Он поднял щеколду на задней двери и вошел в дом. Все были в сборе. Тетушка Мери вскрикнула и кинулась его целовать, но совсем замечательно повела себя Нора, накрывавшая на стол. Она, конечно, воскликнула: «Малютка Джон!»– но ему важнее было, что вскрикнула она низким голосом, что ее рука метнулась к горлу, а глаза засияли. «Откуда пожаловал?»– прорычал дядюшка Джозеф Макналти, но тут тетка отлепилась от Джона, костюм предстал всем на обозрение, и у дяди упала челюсть. «Из красильни, надо думать», – ухмыльнулся братец Нед. «Господи!»– выдохнула тетушка Мери и отвернулась, пряча улыбку. Зато горластая братва не церемонилась. Они все со смеху попадали. Дяде же было не до смеха. Приходский священник много попортил ему крови, когда Малютка Джон сбежал из дому, и вообще пошли разговоры, какой он зверь. Задыхаясь от гнева, он встал из-за стола и поправил широкий пояс, который он носил пряжкой назад. «Сопляк! – рявкнул он. – Для него столько старались, а он сбежал! А сейчас, пожалуйста, приполз обратно! Ну, поздороваемся», – и размахнулся здоровенной, как лопата, ручищей. Провалиться мне на этом месте, если от этого взмаха по комнате не пронесся ветерок и не сдул наземь любимую теткину вазу. Ваза вдребезги, но никто даже не глянул в ту сторону, потому что они от другого не могли отвести глаз: Малютка Джон, не раздумывая, перехватил дядину руку и не выпускал. Может, он удачно ее схватил. А может, просто возмужал Малютка Джон – не зря же у своих ходил за лошадьми, рыл торф, копал картошку и помогал спихивать в воду лодки. Не в этом суть. Он удержал руку, от которой ему крепко не поздоровилось бы. Ясное дело, дяде это не понравилось, и его налившиеся кровью глазки засверкали. Теперь он сменил тактику. «Мать честная, – сказал он. – Какой у тебя красивый костюм. Дай-ка взглянуть». Не ожидая ничего худого, Малютка Джон снял куртку и протянул ее дяде. Тот с улыбкой ухватил ее двумя пальцами. «Вот страх-то, ребята, а?»– процедил он. Что касается цвета, то он, пожалуй, был прав. Ребята, известно, смеялись до упаду, кроме Патрика, у того было доброе сердце. «Ну, смехота, – продолжал дядя. – Каким пугалом вырядился!»

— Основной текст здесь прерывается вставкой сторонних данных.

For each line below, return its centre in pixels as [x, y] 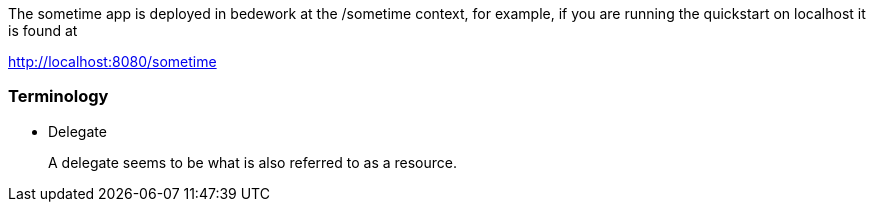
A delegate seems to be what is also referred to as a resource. [253, 162]
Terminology [58, 96]
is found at [43, 30]
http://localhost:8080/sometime [112, 61]
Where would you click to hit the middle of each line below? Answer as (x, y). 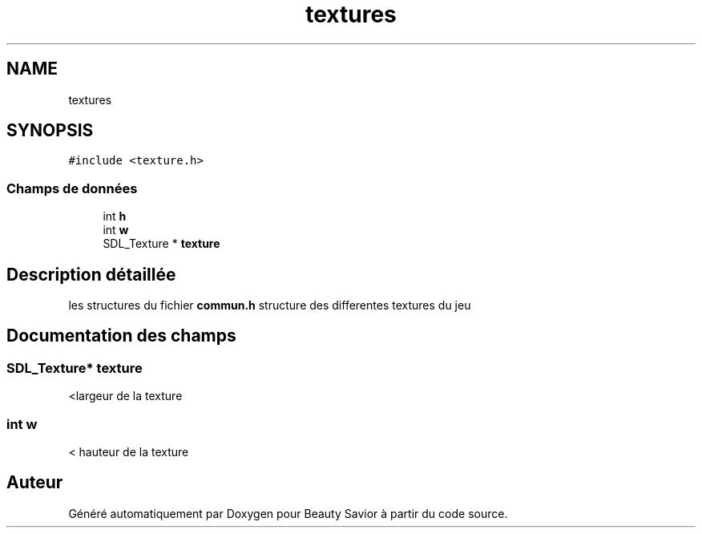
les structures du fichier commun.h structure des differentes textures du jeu (270, 305)
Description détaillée (91, 274)
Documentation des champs (121, 336)
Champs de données (72, 188)
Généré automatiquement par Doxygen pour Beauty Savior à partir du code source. (288, 513)
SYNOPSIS (50, 131)

«Из этой материи шили одежду королям», – бледный от стыда, сказал Малютка Джон. «Сейчас ты у меня узнаешь королей», – взревел великая дядя, и женщины в один голос вскрикнули, когда он взялся за куртку обеими руками и разодрал ее надвое. Малютка Джон стремительно пригнулся, как перед прыжком, но вовремя увидел побелевшее лицо тетки и медленно разжал ладони, на которых остались следы от ногтей. «Учти на будущее», – сказал Джозеф Макналти и вернулся к столу. Он сидел и наворачивал, а Малютке Джону кусок не лез в горло. Ему еще никогда не было так скверно. И никто не заметил, как Нора подняла порванную куртку и тихо вышла.

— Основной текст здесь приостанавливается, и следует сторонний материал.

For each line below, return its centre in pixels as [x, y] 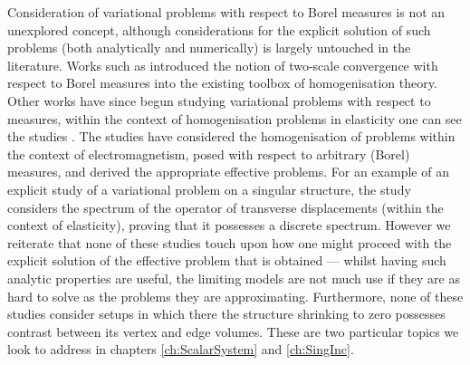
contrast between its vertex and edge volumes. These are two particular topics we [233, 331]
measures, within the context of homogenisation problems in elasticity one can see [235, 118]
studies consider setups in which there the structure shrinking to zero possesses [226, 314]
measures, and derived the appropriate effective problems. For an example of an [228, 172]
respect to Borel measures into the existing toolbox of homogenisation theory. [222, 83]
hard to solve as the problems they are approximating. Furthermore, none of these [235, 296]
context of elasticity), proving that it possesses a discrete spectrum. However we [229, 225]
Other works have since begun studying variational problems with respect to [219, 100]

Она вернулась, когда обед кончился, и в руках у нее была аккуратно зашитая куртка. «Бери, малыш, – молвила она задрожавшими губами и с какой-то обидой в голосе. – Надевай. – Мужская половина изумленно уставилась на нее. – Можно проглотить обиду, – звонко объявила она, – а можно и постоять за себя».